But never fear, Democrats are in power in the US Congress which translates as . . . a strongly worded letter. CNN reports that "leaders of the new Democratic Congress" sent an open letter to the Bully Boy which "said increasing troop levels in Iraq would be a 'serious mistake'." That's telling him! (And shades of the letter Carolyn Ho got from Congress.) AFP reports that the letter states "it is time to bring the war to a close." And no doubt, this wouldn't have even happened were it not for the activists on Wednesday (sse Thursday's snapshot). Cindy Sheehan, who handled the press conference Yawn Emmanuel and other Congress members fled from, today on Democracy Now!, addressed the realities too many elected Democrats want to avoid: that the war is costing the US 10 million dollars every hour, that plans and programs will cost money and defunding the war needs to be placed 'back on the table,' that the people want the war ended and the Democratic Party was voted into office not to wait around for another laughable 'plan' from the Bully Boy, to get the United States out of the illegal war.

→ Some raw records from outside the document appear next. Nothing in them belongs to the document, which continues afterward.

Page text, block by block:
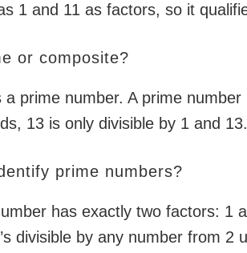
1 and 11 as factors, so it
or composite?
a prime number. A prime
13 is only divisible by 1 and 13.
prime numbers?
has exactly two factors: 1
divisible by any number from 2
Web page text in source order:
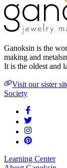
Ganoksin is the
making and
It is the oldest and
Visit our sister
Society
Learning Center
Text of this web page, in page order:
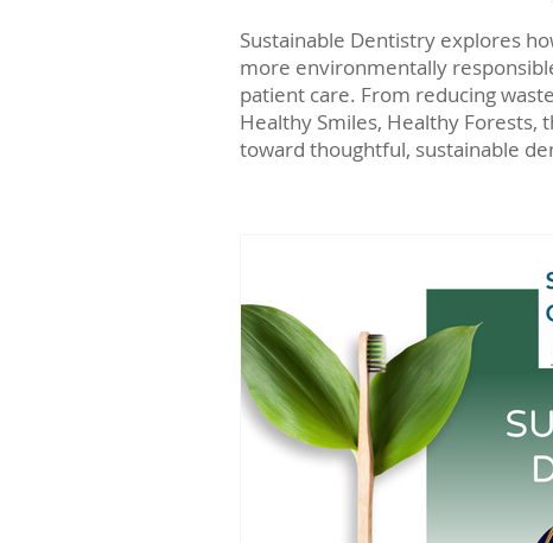
Sustainable Dentistry explores
more environmentally
patient care. From reducing
Healthy Smiles, Healthy Forests,
toward thoughtful, sustainable
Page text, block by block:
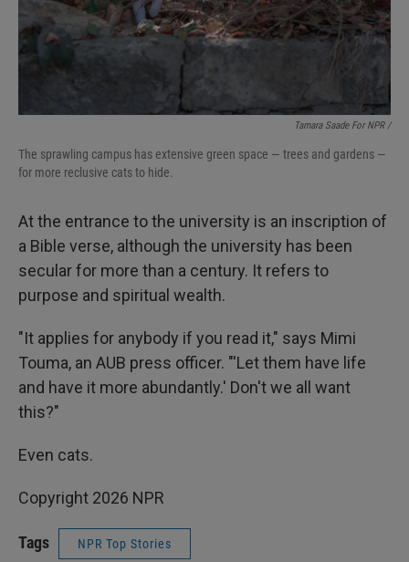
Tamara Saade For NPR /
The sprawling campus has extensive green space — trees and gardens —
for more reclusive cats to hide.
At the entrance to the university is an inscription of
a Bible verse, although the university has been
secular for more than a century. It refers to
purpose and spiritual wealth.
"It applies for anybody if you read it," says Mimi
Touma, an AUB press officer. "'Let them have life
and have it more abundantly.' Don't we all want
this?"
Even cats.
Copyright 2026 NPR
Tags NPR Top Stories
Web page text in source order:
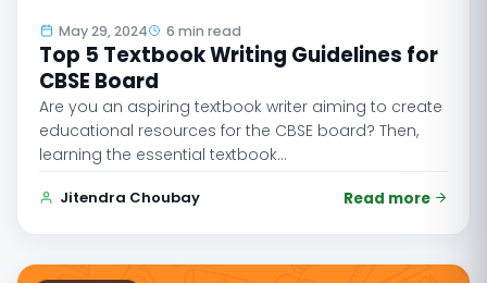
May 29, 2024 6 min read
Top 5 Textbook Writing Guidelines for
CBSE Board
Are you an aspiring textbook writer aiming to create
educational resources for the CBSE board? Then,
learning the essential textbook…
Jitendra Choubay Read more
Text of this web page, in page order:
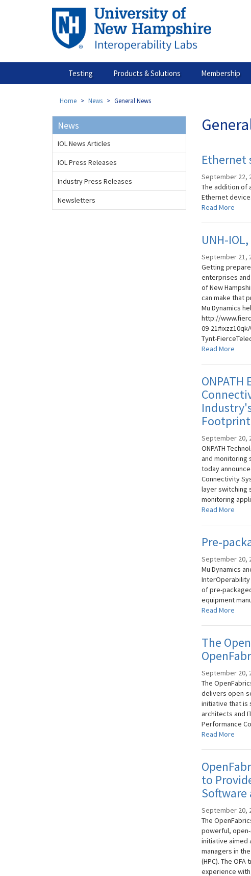
Testing Products & Solutions Membership
Home News General News
Ethernet
September 22,
The addition of
Ethernet
Read More
UNH-
September 21,
Getting
enterprises
of New
can make that
Mu Dynamics
http://
09-
Tynt-
Read More
Footprint
September 20,
ONPATH
and monitoring
today
Connectivity
layer switching
monitoring
Read More
Pre-
September 20,
Mu Dynamics
InterOperability
of pre-
equipment
Read More
The
September 20,
The
delivers open-
initiative that is
architects and
Performance
Read More
to
Software
September 20,
The
powerful,
initiative aimed
managers in
(HPC). The
experience
News
IOL News Articles
IOL Press Releases
Industry Press Releases
Newsletters

Meanwhile, in shuffling the chairs on the deck of the Titanic, AFP reports that Bully Boy nominated the now former US director of national intelligence John Negroponte to be the Deputy Secretary of State -- second to Condi -- while he "announced that he had chosen vice adminiral Michael McConnell, a former head of the National Security Agency, to replace Negroponte at the head of all 16 US spy agencies". And as Christopher Torchia (AP) notes,
generals John P. Abizaid and George Casey will be replaced shortly.

Returning to news of war resisters, earlier this week, Mary Ambrose (New American Media) took a look at war resisters who seek asylum in Canada and noted the stories of Chris and Stephanie Teske -- Chris decided to self-checkout while stationed in Germany but US troops do not "have access to their passports" so, after deciding on Canada, Stephanie: "I cried a lot and told them we'd spent $3,000 on these tickets and my parents were waiting for us and frankly, we just got lucky."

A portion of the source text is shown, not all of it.